Problem details: Your task is to transcribe the lines from the start of the data below through the line containing "Easily access your", inclusive, exactly as they stand and without the pictures.

-- Excerpted records follows --

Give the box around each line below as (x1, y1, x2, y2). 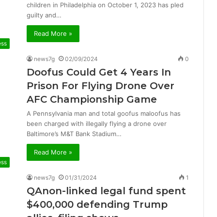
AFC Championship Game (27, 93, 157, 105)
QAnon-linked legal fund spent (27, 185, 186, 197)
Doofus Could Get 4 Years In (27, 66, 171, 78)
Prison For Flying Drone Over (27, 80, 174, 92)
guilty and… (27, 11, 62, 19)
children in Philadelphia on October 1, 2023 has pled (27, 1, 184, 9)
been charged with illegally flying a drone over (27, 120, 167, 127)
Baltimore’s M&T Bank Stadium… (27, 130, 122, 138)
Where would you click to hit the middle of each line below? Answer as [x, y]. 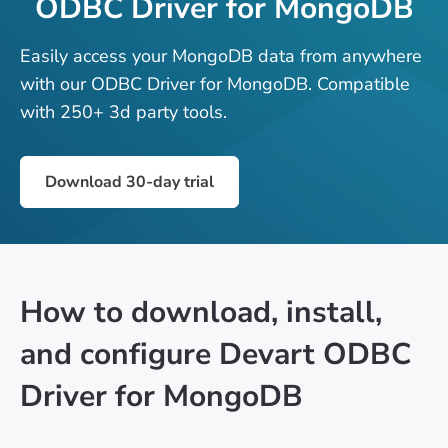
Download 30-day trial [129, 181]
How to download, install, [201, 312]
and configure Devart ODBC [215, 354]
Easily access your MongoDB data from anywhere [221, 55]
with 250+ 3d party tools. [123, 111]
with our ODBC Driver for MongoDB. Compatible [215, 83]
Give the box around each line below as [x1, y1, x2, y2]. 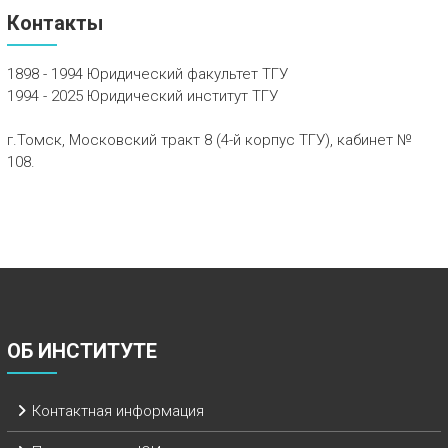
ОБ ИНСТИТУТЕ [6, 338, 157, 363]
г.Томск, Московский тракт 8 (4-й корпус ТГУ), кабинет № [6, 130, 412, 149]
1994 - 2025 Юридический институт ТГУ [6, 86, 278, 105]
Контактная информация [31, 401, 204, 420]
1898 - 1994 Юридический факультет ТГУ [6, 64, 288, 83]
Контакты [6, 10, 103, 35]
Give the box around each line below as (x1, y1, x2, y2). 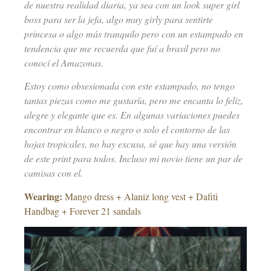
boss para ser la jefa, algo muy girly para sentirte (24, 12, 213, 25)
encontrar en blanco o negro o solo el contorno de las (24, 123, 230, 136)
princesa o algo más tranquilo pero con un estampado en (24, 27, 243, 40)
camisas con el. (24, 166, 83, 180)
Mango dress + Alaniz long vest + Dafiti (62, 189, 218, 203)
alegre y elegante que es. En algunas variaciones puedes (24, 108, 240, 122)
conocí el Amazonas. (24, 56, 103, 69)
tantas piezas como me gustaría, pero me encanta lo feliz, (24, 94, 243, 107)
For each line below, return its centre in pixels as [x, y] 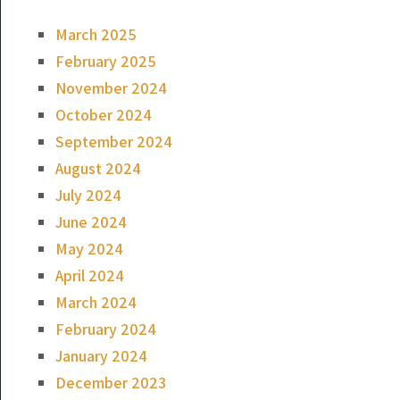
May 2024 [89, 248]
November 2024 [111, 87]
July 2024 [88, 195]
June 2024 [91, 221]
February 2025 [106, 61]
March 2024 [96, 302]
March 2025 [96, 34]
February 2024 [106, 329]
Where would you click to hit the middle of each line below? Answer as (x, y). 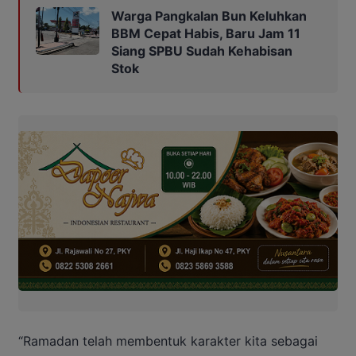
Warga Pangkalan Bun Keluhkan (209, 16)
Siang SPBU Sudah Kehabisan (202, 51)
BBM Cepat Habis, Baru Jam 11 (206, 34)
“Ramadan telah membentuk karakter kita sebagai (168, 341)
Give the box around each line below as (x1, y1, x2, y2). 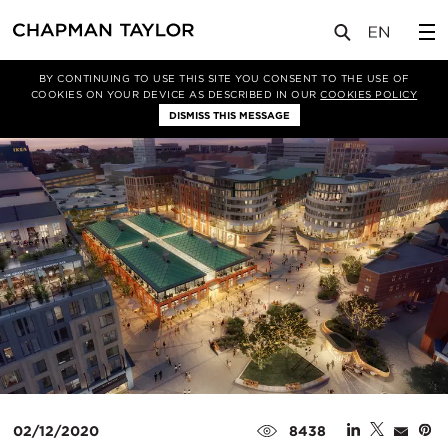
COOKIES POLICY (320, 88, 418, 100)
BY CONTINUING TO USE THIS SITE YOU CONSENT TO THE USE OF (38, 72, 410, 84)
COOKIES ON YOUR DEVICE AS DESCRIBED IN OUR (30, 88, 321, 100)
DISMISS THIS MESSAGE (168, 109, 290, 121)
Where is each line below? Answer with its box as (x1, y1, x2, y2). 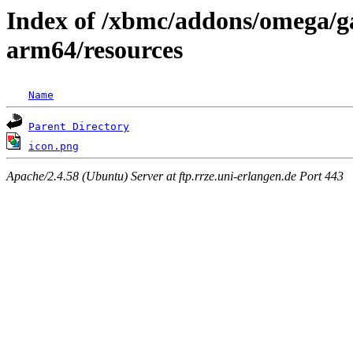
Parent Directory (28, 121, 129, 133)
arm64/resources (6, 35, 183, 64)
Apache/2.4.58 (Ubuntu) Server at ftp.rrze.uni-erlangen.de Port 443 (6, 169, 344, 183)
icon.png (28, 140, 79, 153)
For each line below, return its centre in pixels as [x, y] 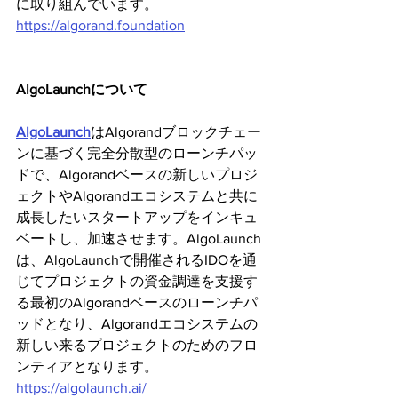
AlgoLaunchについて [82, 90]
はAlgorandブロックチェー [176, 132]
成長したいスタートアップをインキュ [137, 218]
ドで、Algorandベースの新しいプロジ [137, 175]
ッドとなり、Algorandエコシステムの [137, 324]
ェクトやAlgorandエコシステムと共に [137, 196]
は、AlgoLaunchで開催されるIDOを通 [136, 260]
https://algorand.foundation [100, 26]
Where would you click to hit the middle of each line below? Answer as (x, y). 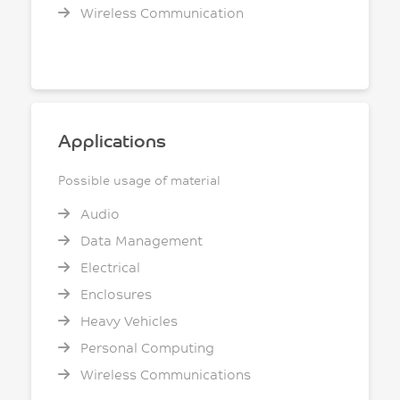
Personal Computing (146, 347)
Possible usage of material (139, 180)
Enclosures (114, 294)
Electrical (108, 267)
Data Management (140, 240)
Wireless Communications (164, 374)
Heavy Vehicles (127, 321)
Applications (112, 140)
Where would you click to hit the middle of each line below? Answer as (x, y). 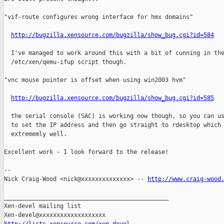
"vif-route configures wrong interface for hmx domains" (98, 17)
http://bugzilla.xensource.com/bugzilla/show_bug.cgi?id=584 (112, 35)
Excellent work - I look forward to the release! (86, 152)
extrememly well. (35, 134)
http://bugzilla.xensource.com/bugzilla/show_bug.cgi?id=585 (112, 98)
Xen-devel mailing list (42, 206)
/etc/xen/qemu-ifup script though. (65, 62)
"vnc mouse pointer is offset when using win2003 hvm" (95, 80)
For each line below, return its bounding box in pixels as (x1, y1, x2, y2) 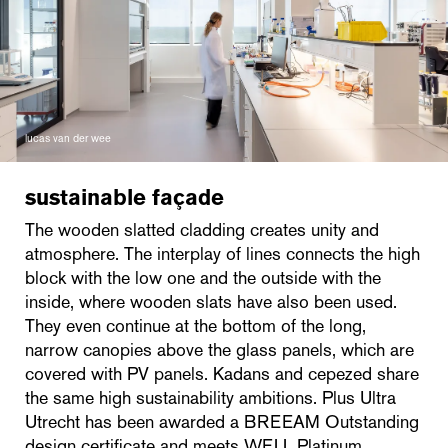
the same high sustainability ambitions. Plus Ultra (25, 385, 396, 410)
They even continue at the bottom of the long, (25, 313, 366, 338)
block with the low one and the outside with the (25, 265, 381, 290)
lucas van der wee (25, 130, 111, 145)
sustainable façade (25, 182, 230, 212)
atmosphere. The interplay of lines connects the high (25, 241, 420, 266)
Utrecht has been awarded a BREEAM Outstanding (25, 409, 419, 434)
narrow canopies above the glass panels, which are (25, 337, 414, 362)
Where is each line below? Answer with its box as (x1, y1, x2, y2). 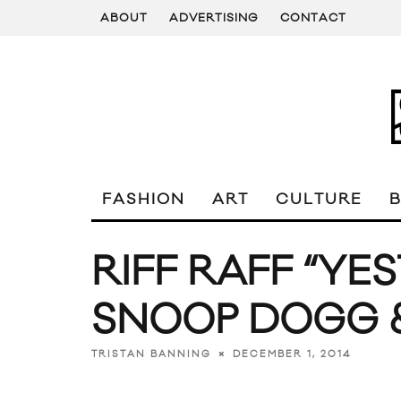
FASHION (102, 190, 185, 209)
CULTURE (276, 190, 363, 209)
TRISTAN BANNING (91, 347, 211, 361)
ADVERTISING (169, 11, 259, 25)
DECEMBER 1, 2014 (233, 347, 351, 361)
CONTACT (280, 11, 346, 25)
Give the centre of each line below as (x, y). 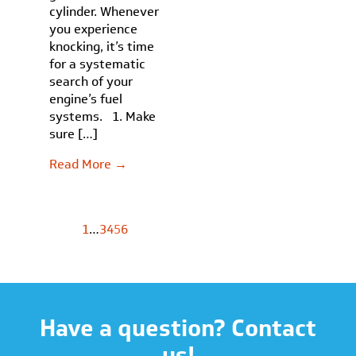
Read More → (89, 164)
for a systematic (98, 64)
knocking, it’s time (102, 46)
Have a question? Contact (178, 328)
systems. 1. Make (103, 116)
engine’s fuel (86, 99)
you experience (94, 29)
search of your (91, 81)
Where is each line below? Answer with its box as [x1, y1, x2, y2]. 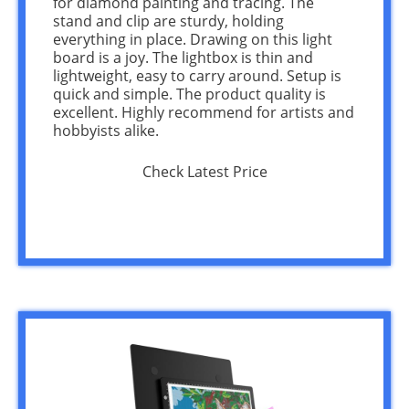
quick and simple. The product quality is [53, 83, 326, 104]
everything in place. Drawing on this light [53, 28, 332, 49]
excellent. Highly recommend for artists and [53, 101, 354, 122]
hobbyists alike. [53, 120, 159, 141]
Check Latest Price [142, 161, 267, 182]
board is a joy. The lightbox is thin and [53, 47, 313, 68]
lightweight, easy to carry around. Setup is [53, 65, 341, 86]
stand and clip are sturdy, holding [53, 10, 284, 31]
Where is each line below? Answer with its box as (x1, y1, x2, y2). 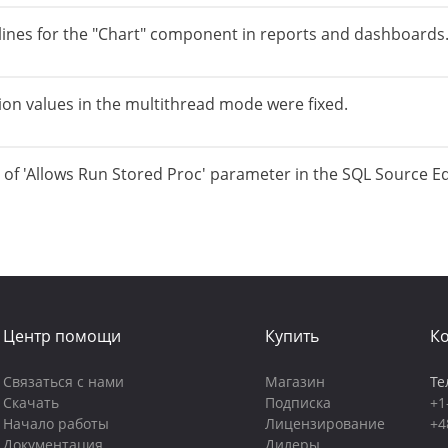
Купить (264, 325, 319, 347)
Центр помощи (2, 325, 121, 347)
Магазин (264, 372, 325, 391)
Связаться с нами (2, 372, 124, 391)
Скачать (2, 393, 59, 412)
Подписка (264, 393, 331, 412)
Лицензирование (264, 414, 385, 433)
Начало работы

-- Excerpted records concluded --

Your response:
Give the box around each line below as (x1, y1, x2, y2). 
AFC Championship Game (27, 93, 157, 105)
QAnon-linked legal fund spent (27, 185, 186, 197)
Doofus Could Get 4 Years In (27, 66, 171, 78)
Prison For Flying Drone Over (27, 80, 174, 92)
guilty and… (27, 11, 62, 19)
children in Philadelphia on October 1, 2023 has pled (27, 1, 184, 9)
been charged with illegally flying a drone over (27, 120, 167, 127)
Baltimore’s M&T Bank Stadium… (27, 130, 122, 138)
Where would you click to hit the middle of each line below? Answer as [x, y]. 
Download 30-day trial [129, 181]
How to download, install, [201, 312]
and configure Devart ODBC [215, 354]
Easily access your MongoDB data from anywhere [221, 55]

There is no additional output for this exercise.